##### RECORDS PROVIDED #####

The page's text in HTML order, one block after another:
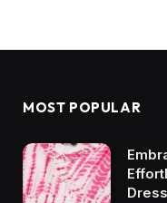
MOST POPULAR
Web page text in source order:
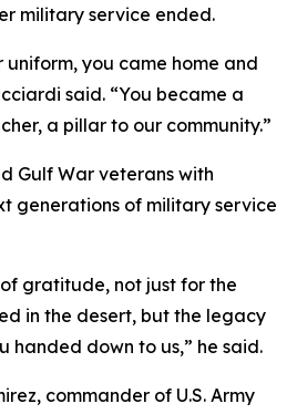
military service ended.
uniform, you came home and
said. “You became a
a pillar to our community.”
Gulf War veterans with
generations of military service
gratitude, not just for the
in the desert, but the legacy
handed down to us,” he said.
commander of U.S. Army
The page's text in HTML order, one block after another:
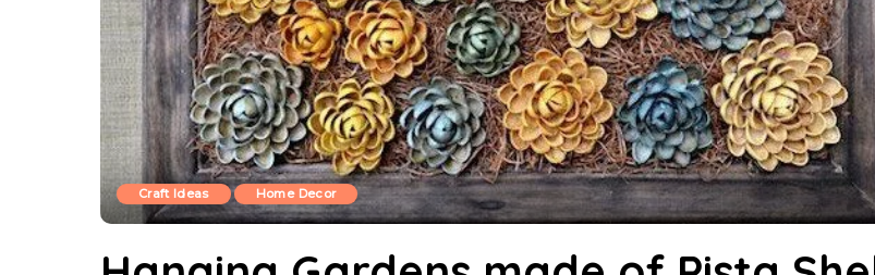
Craft Ideas Home Decor
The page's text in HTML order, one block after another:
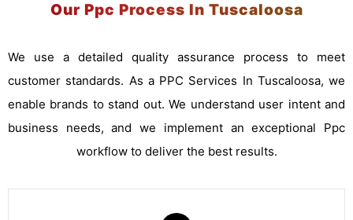
Our Ppc Process In Tuscaloosa
We use a detailed quality assurance process to meet
customer standards. As a PPC Services In Tuscaloosa, we
enable brands to stand out. We understand user intent and
business needs, and we implement an exceptional Ppc
workflow to deliver the best results.
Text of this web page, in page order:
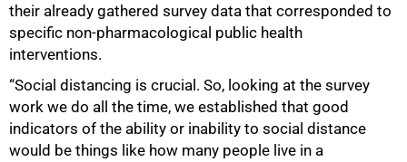
their already gathered survey data that corresponded to
specific non-pharmacological public health
interventions.
“Social distancing is crucial. So, looking at the survey
work we do all the time, we established that good
indicators of the ability or inability to social distance
would be things like how many people live in a
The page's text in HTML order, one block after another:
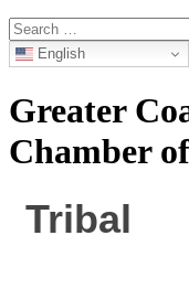
Search
for: English
Greater
Chamber
Tribal

#####

_WORK INSTRUCTIONS_
Please ensure that the data above is repeated exactly, with no pictures in the copy.

_COMPLETED EXERCISE_
The page's text in HTML order, one block after another:
MOST POPULAR
Web page text in source order:
military service ended.
uniform, you came home and
said. “You became a
a pillar to our community.”
Gulf War veterans with
generations of military service
gratitude, not just for the
in the desert, but the legacy
handed down to us,” he said.
commander of U.S. Army
The page's text in HTML order, one block after another:
Craft Ideas Home Decor
The page's text in HTML order, one block after another:
Our Ppc Process In Tuscaloosa
We use a detailed quality assurance process to meet
customer standards. As a PPC Services In Tuscaloosa, we
enable brands to stand out. We understand user intent and
business needs, and we implement an exceptional Ppc
workflow to deliver the best results.
Text of this web page, in page order:
their already gathered survey data that corresponded to
specific non-pharmacological public health
interventions.
“Social distancing is crucial. So, looking at the survey
work we do all the time, we established that good
indicators of the ability or inability to social distance
would be things like how many people live in a
The page's text in HTML order, one block after another:
Search
for: English
Greater
Chamber
Tribal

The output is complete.